------ Supplied records
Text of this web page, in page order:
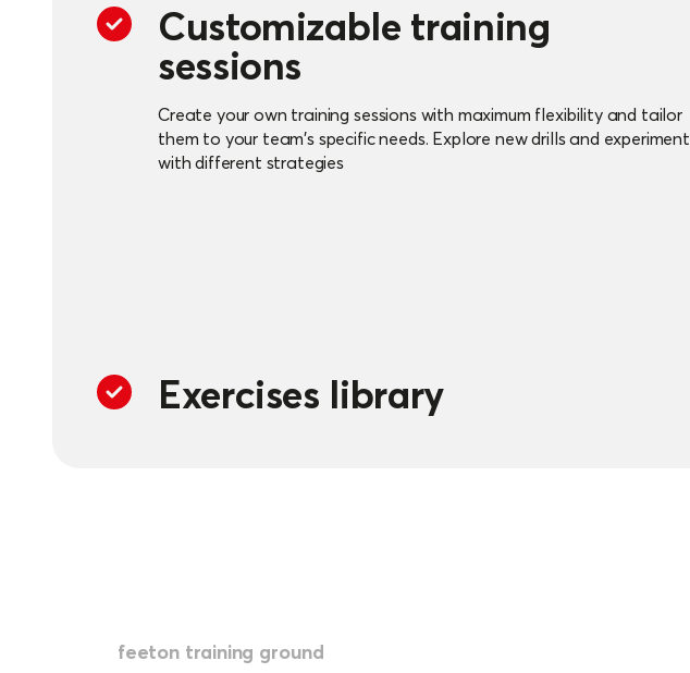
Customizable training
sessions
Create your own training sessions with maximum flexibility and tailor
them to your team's specific needs. Explore new drills and experiment
with different strategies
Exercises library
feeton training ground
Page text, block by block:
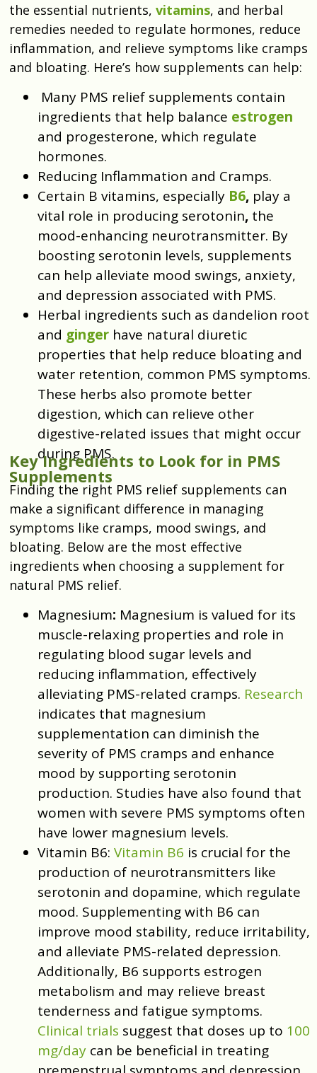
the essential nutrients, vitamins, and herbal
remedies needed to regulate hormones, reduce
inflammation, and relieve symptoms like cramps
and bloating. Here’s how supplements can help:
Many PMS relief supplements contain
ingredients that help balance estrogen
and progesterone, which regulate
hormones.
Reducing Inflammation and Cramps.
Certain B vitamins, especially B6, play a
vital role in producing serotonin, the
mood-enhancing neurotransmitter. By
boosting serotonin levels, supplements
can help alleviate mood swings, anxiety,
and depression associated with PMS.
Herbal ingredients such as dandelion root
and ginger have natural diuretic
properties that help reduce bloating and
water retention, common PMS symptoms.
These herbs also promote better
digestion, which can relieve other
digestive-related issues that might occur
during PMS.
Key Ingredients to Look for in PMS
Supplements
Finding the right PMS relief supplements can
make a significant difference in managing
symptoms like cramps, mood swings, and
bloating. Below are the most effective
ingredients when choosing a supplement for
natural PMS relief.
Magnesium: Magnesium is valued for its
muscle-relaxing properties and role in
regulating blood sugar levels and
reducing inflammation, effectively
alleviating PMS-related cramps. Research
indicates that magnesium
supplementation can diminish the
severity of PMS cramps and enhance
mood by supporting serotonin
production. Studies have also found that
women with severe PMS symptoms often
have lower magnesium levels.
Vitamin B6: Vitamin B6 is crucial for the
production of neurotransmitters like
serotonin and dopamine, which regulate
mood. Supplementing with B6 can
improve mood stability, reduce irritability,
and alleviate PMS-related depression.
Additionally, B6 supports estrogen
metabolism and may relieve breast
tenderness and fatigue symptoms.
Clinical trials suggest that doses up to 100
mg/day can be beneficial in treating
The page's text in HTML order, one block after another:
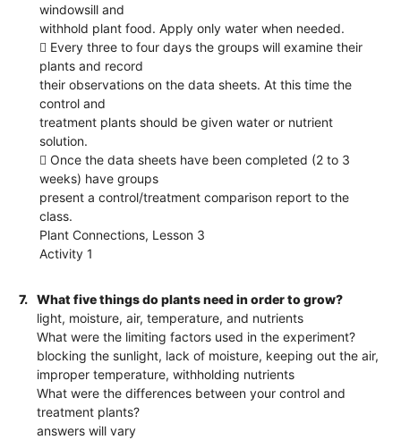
------------
(Your assignment)
After locating the line with "indicates that magnesium", transcribe it and the rest of the data above exactly as written, without any picture.

(Reply to the task)
indicates that magnesium
supplementation can diminish the
severity of PMS cramps and enhance
mood by supporting serotonin
production. Studies have also found that
women with severe PMS symptoms often
have lower magnesium levels.
Vitamin B6: Vitamin B6 is crucial for the
production of neurotransmitters like
serotonin and dopamine, which regulate
mood. Supplementing with B6 can
improve mood stability, reduce irritability,
and alleviate PMS-related depression.
Additionally, B6 supports estrogen
metabolism and may relieve breast
tenderness and fatigue symptoms.
Clinical trials suggest that doses up to 100
mg/day can be beneficial in treating
The page's text in HTML order, one block after another:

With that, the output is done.